= Transmediastinal gunshot wound =

Gunshot injury to the chest

A transmediastinal gunshot wound (TMGSW) is a penetrating injury to a person's thorax in which a bullet enters the mediastinum, possibly damaging some of the major structures in this area. Hemodynamic instability has been reported in about 50% of cases with a mortality rate ranging from 20% to 49%. Some studies have shown marked improvement in the mortality rate of patients who survived transfer to the operating room rather than being treated surgically in the ER.

==Presentation==
===Complications===
Complications caused by a TMGSW can range from mild to life-threatening depending on which structures are damaged. It can be rapidly lethal if a major structure is involved. Some of the possible complications caused by a TMGSW are:
- damage to great vessels such as the vena cava, aorta, pulmonary arteries
- damage to cardiac muscle
- massive hemorrhage
- cardiac tamponade
- hemomediastinum
- pneumomediastinum
- neurologic injury
- In many cases, pneumothorax or hemothorax occurs due to the proximity of the lungs to the mediastinum.

==Diagnosis==

===Stable patients===
Previously, every stable patient who suffered a TMGSW received extensive evaluation that included chest radiography, oesophagography, esophagoscopy, angiography, bronchoscopy, or cardiac ultrasound.

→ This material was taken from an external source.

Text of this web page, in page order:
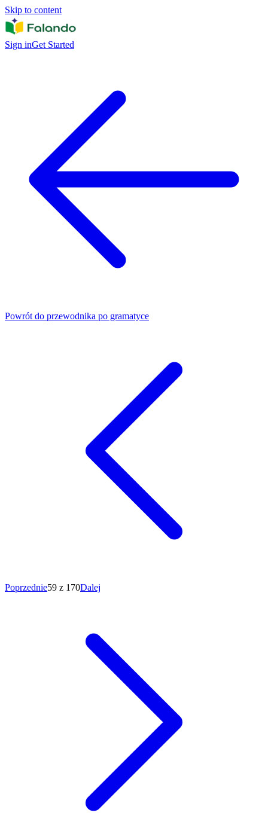
Skip to content
Sign inGet Started
Powrót do przewodnika po gramatyce
Poprzednie59 z 170Dalej

Grossman et al. found evidence that the trajectory of the bullet can be delineated with the use of computed tomographic scan (CT). Subsequently, other studies demonstrated the use of CT as a screening tool for stable patients who suffered TMGSW is a reliable tool for ruling out, diagnosing, and avoiding missed injuries. For example, Stassen et al. showed data of 22 stable patients who were screened with CT, chest X-ray and abdominal ultrasound; seven patients showed a positive CT scan and required additional evaluation, and of these seven patients, three required surgical management. Additionally the work of Burack et al., whose evaluation of stable patients with penetrating injuries to the mediastinum — this time including stab wounds — relied mostly on CT and ultrasound, showed similar results. The work of Ibirogba et al. did so, as well. Recent data suggest that the use of CT scan with some additional noninvasive techniques, such as ultrasound and chest roentgenogram, are reliable screening tools to decide whether patients need further evaluation.

===Unstable patients===
The criteria to define a patient as stable or unstable could have variations from institution to institution. For example, Burack et al. used a list of six criteria in his paper that defined an unstable hemodynamic state:
1. Traumatic cardiac arrest (asystole, course or fine ventricular fibrillation, pulseless electrical activity, or pulseless ventricular tachycardia) or near arrest (unstable ventricular tachycardia with a pulse, or bradycardia with a pulse) and an emergency department chest incision- thoracotomy
2. Cardiac tamponade
3. Persistent ATLS class III shock despite fluid resuscitation (blood loss 1500–2000 mL, pulse rate greater than 120, blood pressure decreased)
4. Chest tube output greater than 1500 mL of blood on insertion
5. Chest tube output greater than 500 mL/hour for the initial hour
6. Massive hemothorax after chest tube drainage
One common criteria found in literature is a sustained systolic blood pressure of less than 100 mmHg, but this can be an oversimplification. Patients with clinical evidence of possible TMGSW that are considered unstable receive no further evaluation and are taken to surgery immediately.

==Management==

===Stable===
Stable patients are evaluated with CT, ultrasound, and/or chest X-ray as the institution's protocol specifies. When this initial survey is negative, patients can be observed with conservative management. In many cases, chest tubes are required due to concomitant lesions in the pleural cavity. If possible lesions are found (for example, a missile track near the trachea or esophagus, or pneumomediastinum), further investigation follows with oesophagography, esophagoscopy, angiography, or bronchoscopy as needed to rule out or confirm such a lesion, and decide whether surgical repair is warranted.

===Unstable===
Unstable patients are managed by operative exploration of the mediastinum. Moribund patients go through an emergency department thoracotomy. This measure is taken because at their arrival in the emergency room, these patients are in such critical condition that they would not survive long enough to be transferred to an operating room. Outcome is very poor. Burack et al. reported only 2.8% survival of such patients in his study. In a study by Van Waes et al., (which included all thoracic-penetrating injuries, not just transmediastinal) survival after emergency department thoracotomy was 25%. In other circumstances the unstable patient is immediately transferred to the operating room for exploration by thoracotomy or sternotomy. Survival rate has been reported as high as 75 percent when the patient is able to reach the OR.